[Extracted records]
[Start of section]
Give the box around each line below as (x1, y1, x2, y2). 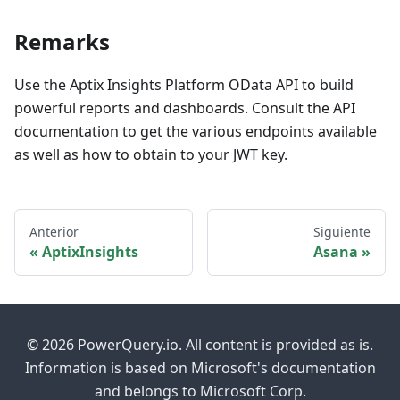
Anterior (29, 223, 79, 241)
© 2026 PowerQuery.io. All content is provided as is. (27, 335, 373, 355)
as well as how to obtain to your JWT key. (14, 145, 287, 165)
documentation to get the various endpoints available (14, 121, 377, 142)
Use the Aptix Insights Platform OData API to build (14, 75, 354, 96)
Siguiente (313, 223, 371, 241)
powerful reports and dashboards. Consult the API (14, 98, 355, 119)
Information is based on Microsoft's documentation (24, 358, 376, 379)
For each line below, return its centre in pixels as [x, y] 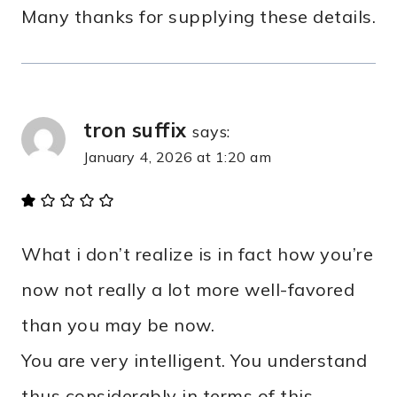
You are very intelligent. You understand [194, 360]
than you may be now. [118, 324]
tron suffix [135, 129]
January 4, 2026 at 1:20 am [177, 156]
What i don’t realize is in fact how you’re [197, 253]
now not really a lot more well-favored [188, 289]
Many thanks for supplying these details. [198, 16]
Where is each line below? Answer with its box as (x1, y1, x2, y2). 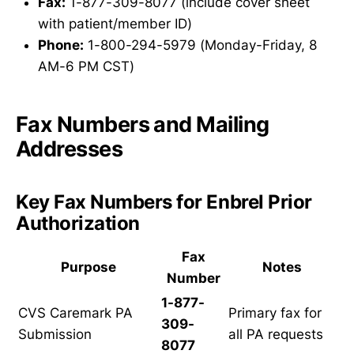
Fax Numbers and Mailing (16, 111, 269, 137)
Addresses (16, 135, 123, 162)
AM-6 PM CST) (38, 58, 134, 75)
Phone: (38, 37, 84, 54)
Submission (18, 326, 92, 343)
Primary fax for (228, 305, 322, 322)
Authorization (16, 211, 140, 235)
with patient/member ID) (38, 16, 192, 32)
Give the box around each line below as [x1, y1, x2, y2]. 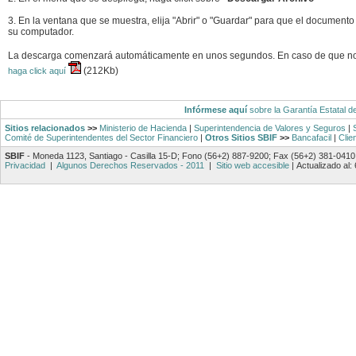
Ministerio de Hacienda [99, 123, 187, 133]
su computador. [8, 26, 74, 37]
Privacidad [5, 161, 48, 170]
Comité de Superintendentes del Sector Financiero [5, 133, 198, 142]
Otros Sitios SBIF [205, 133, 277, 142]
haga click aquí [8, 66, 68, 75]
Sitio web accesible [214, 161, 289, 170]
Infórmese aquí [184, 105, 247, 114]
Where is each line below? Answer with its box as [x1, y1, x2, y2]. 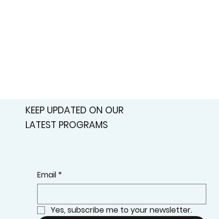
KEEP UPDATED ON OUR [25, 104, 124, 117]
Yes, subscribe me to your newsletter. [51, 204, 193, 216]
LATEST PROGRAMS [25, 118, 109, 131]
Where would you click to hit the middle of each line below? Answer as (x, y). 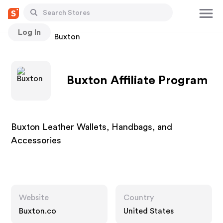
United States (149, 211)
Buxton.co (38, 211)
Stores (23, 37)
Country (139, 198)
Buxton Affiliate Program (137, 80)
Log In (29, 32)
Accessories (36, 140)
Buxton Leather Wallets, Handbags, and (92, 127)
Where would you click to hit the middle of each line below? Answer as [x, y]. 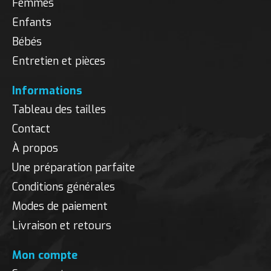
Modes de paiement [60, 206]
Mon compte [45, 255]
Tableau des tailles [59, 109]
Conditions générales [64, 187]
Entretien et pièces [59, 61]
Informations [47, 90]
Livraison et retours [62, 225]
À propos [35, 148]
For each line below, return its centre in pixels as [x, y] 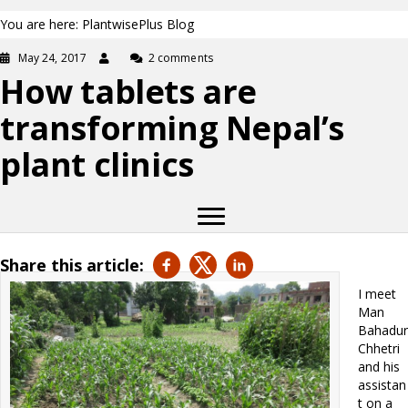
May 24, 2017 [52, 58]
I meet [377, 294]
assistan [382, 385]
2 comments [180, 58]
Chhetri [379, 348]
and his [379, 367]
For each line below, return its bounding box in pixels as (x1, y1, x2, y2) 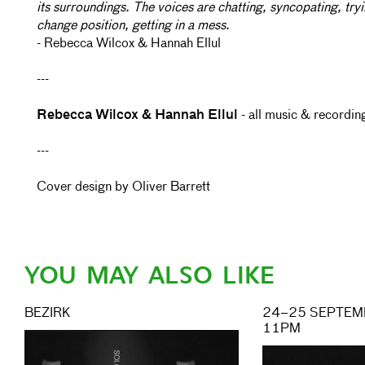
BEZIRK (24, 307, 70, 320)
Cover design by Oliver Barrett (37, 181, 210, 194)
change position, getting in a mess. (37, 20, 230, 33)
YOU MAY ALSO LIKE (24, 259, 275, 292)
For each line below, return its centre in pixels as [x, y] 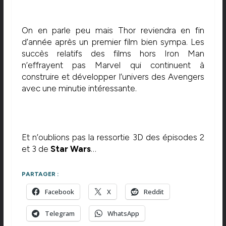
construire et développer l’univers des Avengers [113, 76]
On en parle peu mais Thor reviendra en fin [113, 30]
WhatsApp [123, 214]
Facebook [59, 192]
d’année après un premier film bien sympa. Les [113, 42]
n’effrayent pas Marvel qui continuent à [113, 65]
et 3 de [36, 149]
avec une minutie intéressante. [79, 88]
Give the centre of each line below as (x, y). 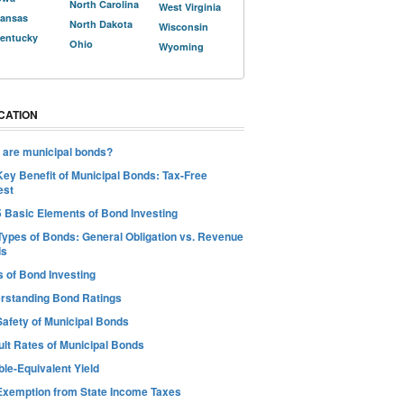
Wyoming (181, 46)
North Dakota (101, 24)
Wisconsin (184, 27)
[End of section]
PROMPT
What is needed is an exact copy of only the lines from the line containing "Informations [47, 90]" through the last line of the entries, inclusive, without the pictures.

RESULT OF THIS EXERCISE
Informations [47, 90]
Livraison et retours [62, 225]
À propos [35, 148]
For each line below, return its centre in pixels as [x, y] 
May 24, 2017 [52, 58]
I meet [377, 294]
assistan [382, 385]
2 comments [180, 58]
Chhetri [379, 348]
and his [379, 367]
For each line below, return its bounding box in pixels as (x1, y1, x2, y2) 
BEZIRK (24, 307, 70, 320)
Cover design by Oliver Barrett (37, 181, 210, 194)
change position, getting in a mess. (37, 20, 230, 33)
YOU MAY ALSO LIKE (24, 259, 275, 292)
For each line below, return its centre in pixels as [x, y] 
construire et développer l’univers des Avengers [113, 76]
On en parle peu mais Thor reviendra en fin [113, 30]
WhatsApp [123, 214]
Facebook [59, 192]
d’année après un premier film bien sympa. Les [113, 42]
n’effrayent pas Marvel qui continuent à [113, 65]
et 3 de [36, 149]
avec une minutie intéressante. [79, 88]
Give the centre of each line below as (x, y). 
Wyoming (181, 46)
North Dakota (101, 24)
Wisconsin (184, 27)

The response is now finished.